#### What to do
Print the whole listing exactly as it appears, but skip the pictures.

#### Supplied material
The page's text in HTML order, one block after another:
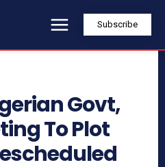
Subscribe
Govt,
To Plot
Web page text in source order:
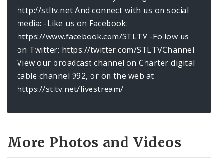
http://stltv.net And connect with us on social
media: -Like us on Facebook:
https://www.facebook.com/STLTV -Follow us
on Twitter: https://twitter.com/STLTVChannel
View our broadcast channel on Charter digital
cable channel 992, or on the web at
https://stltv.net/livestream/
More Photos and Videos
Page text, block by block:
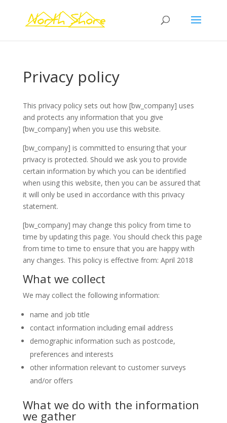
Privacy policy
This privacy policy sets out how [bw_company] uses
and protects any information that you give
[bw_company] when you use this website.
[bw_company] is committed to ensuring that your
privacy is protected. Should we ask you to provide
certain information by which you can be identified
when using this website, then you can be assured that
it will only be used in accordance with this privacy
statement.
[bw_company] may change this policy from time to
time by updating this page. You should check this page
from time to time to ensure that you are happy with
any changes. This policy is effective from: April 2018
What we collect
We may collect the following information:
name and job title
contact information including email address
demographic information such as postcode,
preferences and interests
other information relevant to customer surveys
and/or offers
What we do with the information
we gather
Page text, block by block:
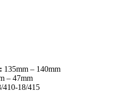
135mm – 140mm
– 47mm
410-18/415
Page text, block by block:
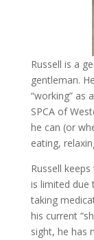
Russell is a
gentleman.
“working” as
SPCA of
he can (or
eating,
Russell
is limited due
taking
his current
sight, he has
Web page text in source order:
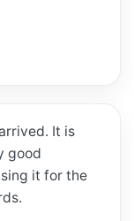
It is
good
it for the
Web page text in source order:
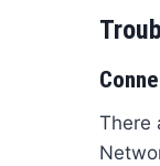
There
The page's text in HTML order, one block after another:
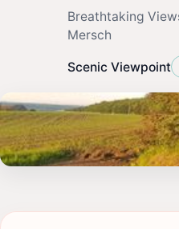
Breathtaking
Mersch
Scenic Viewpoint
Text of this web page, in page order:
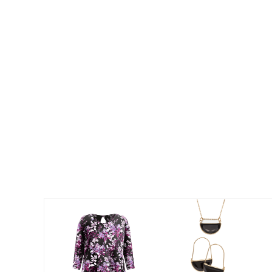
Home Office
Storage & Organization
Bedroom
Kitchen & Dining
Oversized Furniture
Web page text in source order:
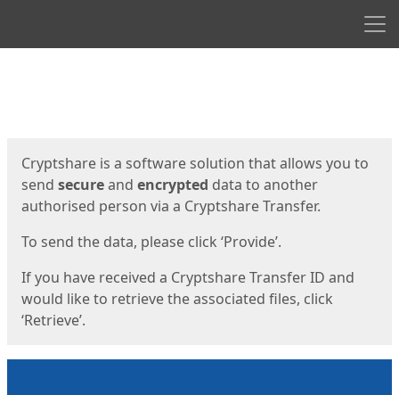
Cryptshare is a software solution that allows you to
send secureand encrypted data to another
authorised person via a Cryptshare Transfer.
To send the data, please click ‘Provide’.
If you have received a Cryptshare Transfer ID and
would like to retrieve the associated files, click
‘Retrieve’.
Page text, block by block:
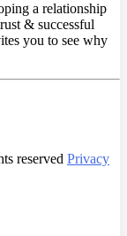
a relationship
& successful
you to see why
reserved Privacy
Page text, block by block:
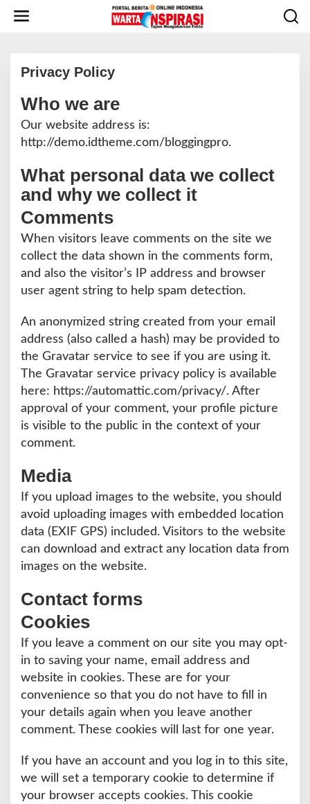
Privacy Policy
|
M
A
E
6
2
0
9
L
H
E
D
A
S
I
Who we are
Our website address is:
http://demo.idtheme.com/bloggingpro.
What personal data we collect
and why we collect it
Comments
When visitors leave comments on the site we
collect the data shown in the comments form,
and also the visitor’s IP address and browser
user agent string to help spam detection.
An anonymized string created from your email
address (also called a hash) may be provided to
the Gravatar service to see if you are using it.
The Gravatar service privacy policy is available
here: https://automattic.com/privacy/. After
approval of your comment, your profile picture
is visible to the public in the context of your
comment.
Media
If you upload images to the website, you should
avoid uploading images with embedded location
data (EXIF GPS) included. Visitors to the website
can download and extract any location data from
images on the website.
Contact forms
Cookies
If you leave a comment on our site you may opt-
in to saving your name, email address and
website in cookies. These are for your
convenience so that you do not have to fill in
your details again when you leave another
comment. These cookies will last for one year.
If you have an account and you log in to this site,
we will set a temporary cookie to determine if
your browser accepts cookies. This cookie
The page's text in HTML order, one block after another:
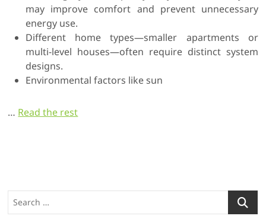
may improve comfort and prevent unnecessary
energy use.
Different home types—smaller apartments or
multi-level houses—often require distinct system
designs.
Environmental factors like sun
… Read the rest
e
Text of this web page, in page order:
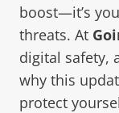
boost—it’s
threats. At
digital safety,
why this
protect
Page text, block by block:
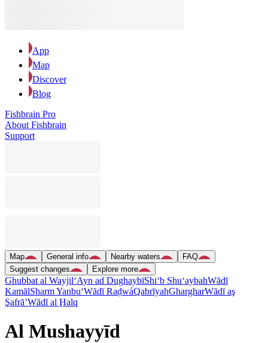
App
Map
Discover
Blog
Fishbrain Pro
About Fishbrain
Support
Map General info Nearby waters
FAQ
Suggest changes
Explore more
Ghubbat al Wayjil‘Ayn ad DughaybīShi‘b Shu‘aybahWādī
KamālSharm Yanbu‘Wādī RaḑwáQabrīyahGhargharWādī aş
Şafrā’Wādī al Ḩalq
Al Mushayyīd
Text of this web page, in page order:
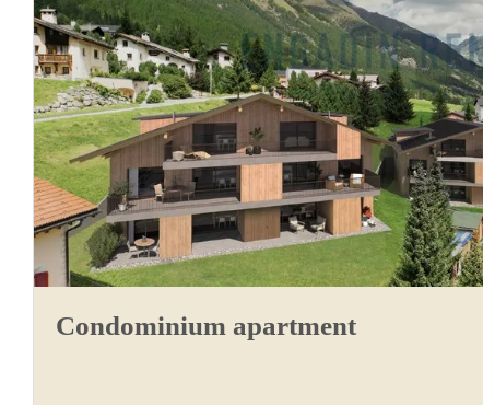
Condominium apartment

#### Answer below
The page's text in HTML order, one block after another:
Subscribe
Govt,
To Plot
Web page text in source order:
http://stltv.net And connect with us on social
media: -Like us on Facebook:
https://www.facebook.com/STLTV -Follow us
on Twitter: https://twitter.com/STLTVChannel
View our broadcast channel on Charter digital
cable channel 992, or on the web at
https://stltv.net/livestream/
More Photos and Videos
Page text, block by block:
Privacy policy
This privacy policy sets out how [bw_company] uses
and protects any information that you give
[bw_company] when you use this website.
[bw_company] is committed to ensuring that your
privacy is protected. Should we ask you to provide
certain information by which you can be identified
when using this website, then you can be assured that
it will only be used in accordance with this privacy
statement.
[bw_company] may change this policy from time to
time by updating this page. You should check this page
from time to time to ensure that you are happy with
any changes. This policy is effective from: April 2018
What we collect
We may collect the following information:
name and job title
contact information including email address
demographic information such as postcode,
preferences and interests
other information relevant to customer surveys
and/or offers
What we do with the information
we gather
Page text, block by block:
135mm – 140mm
– 47mm
410-18/415
Page text, block by block:
Russell is a
gentleman.
“working” as
SPCA of
he can (or
eating,
Russell
is limited due
taking
his current
sight, he has
Web page text in source order:
It is
good
it for the
Web page text in source order:
There
The page's text in HTML order, one block after another:
Breathtaking
Mersch
Scenic Viewpoint
Text of this web page, in page order:
Home Office
Storage & Organization
Bedroom
Kitchen & Dining
Oversized Furniture
Web page text in source order:
Cryptshare is a software solution that allows you to
send secureand encrypted data to another
authorised person via a Cryptshare Transfer.
To send the data, please click ‘Provide’.
If you have received a Cryptshare Transfer ID and
would like to retrieve the associated files, click
‘Retrieve’.
Page text, block by block:
a relationship
& successful
you to see why
reserved Privacy
Page text, block by block:
Privacy Policy
|
M
A
E
6
2
0
9
L
H
E
D
A
S
I
Who we are
Our website address is:
http://demo.idtheme.com/bloggingpro.
What personal data we collect
and why we collect it
Comments
When visitors leave comments on the site we
collect the data shown in the comments form,
and also the visitor’s IP address and browser
user agent string to help spam detection.
An anonymized string created from your email
address (also called a hash) may be provided to
the Gravatar service to see if you are using it.
The Gravatar service privacy policy is available
here: https://automattic.com/privacy/. After
approval of your comment, your profile picture
is visible to the public in the context of your
comment.
Media
If you upload images to the website, you should
avoid uploading images with embedded location
data (EXIF GPS) included. Visitors to the website
can download and extract any location data from
images on the website.
Contact forms
Cookies
If you leave a comment on our site you may opt-
in to saving your name, email address and
website in cookies. These are for your
convenience so that you do not have to fill in
your details again when you leave another
comment. These cookies will last for one year.
If you have an account and you log in to this site,
we will set a temporary cookie to determine if
your browser accepts cookies. This cookie
The page's text in HTML order, one block after another:
may improve comfort and prevent unnecessary
energy use.
Different home types—smaller apartments or
multi-level houses—often require distinct system
designs.
Environmental factors like sun
… Read the rest
e
Text of this web page, in page order:
boost—it’s
threats. At
digital safety,
why this
protect
Page text, block by block:
App
Map
Discover
Blog
Fishbrain Pro
About Fishbrain
Support
Map General info Nearby waters
FAQ
Suggest changes
Explore more
Ghubbat al Wayjil‘Ayn ad DughaybīShi‘b Shu‘aybahWādī
KamālSharm Yanbu‘Wādī RaḑwáQabrīyahGhargharWādī aş
Şafrā’Wādī al Ḩalq
Al Mushayyīd
Text of this web page, in page order:
Condominium apartment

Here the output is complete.